The 39 Steps
|Date||5th December 2019|
|Society||Viva Theatre Company|
|Venue||Victoria Hall Fordham|
|Type of Production||Play|
|Director||Alison O'Connor and Keith Gallois|
Author: Julie Petrucci
John Buchan’s 1915 novel The 39 Steps is full of exciting scenes and great dramas with all the intrigue and danger that is the hallmark of a spy thriller. Alfred Hitchcock brought it to the screen in 1935 and there has been two remakes since (in 1959 and 1978). This enjoyable production of Patrick Barlow’s adaption was true to the original story but full of laugh out loud comedy, cleverly brought to the Victoria Hall, Fordham’s stage by some impressive individual performances from a very talented cast, underpinned with extremely clever stage craft.
Ben Clark as Richard Hannay managed to carry all the charisma and charm needed for the part. He certainly pulled out all the stops portraying his character as the dashing debonair and courageous hero that had the ladies on stage swooning at every suitable moment.
In the role of ‘Annabella Schmidt’ the German secret agent Jessica Wildman was totally believable as she was when switching characters to those of ‘Margaret’ the sweet Scottish crofter’s wife and ‘Pamela Edwards’ the hoity heroine. All played with respective clear accents of quality and tone.
Two other fine actors (Samantha Gallop and David Tickner) played a plethora of parts throughout with well delivered dialogue Timing from them both was pacey, particularly in the Flying Scotsman scene when the two played a number of roles switching from bowler hatted passengers to police officers, train guards and a newspaper seller with differing hats and whistles– just some of the 100 or so characters in this production.

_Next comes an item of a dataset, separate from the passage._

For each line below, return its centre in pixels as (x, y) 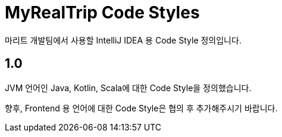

Kerry Hibbert and Jenny Tayler-Surridge flitted on either in scenes or between scenes playing everything from Music Hall double acts, The Scottish Pipe Band, sheep and cows. The result would not have been so special without the support of talented technical and backstage teams providing an innovative number of props, furniture and clever sets plus a myriad of excellent costumes. The lighting and the seemingly hundreds of superbly cued sound effects - not forgetting the very appropriate thriller theme music (Dick Barton Special Agent and Paul Temple etc) played at every appropriate moment.
Directors Alison O’Connor and Keith Gallois’ production was a very clever and imaginative version of this light hearted comedy impressively performed with plenty of "tongue in the cheek" moments and plenty of laughter.
Congratulations to everyone involved in this exceptionally enjoyable production.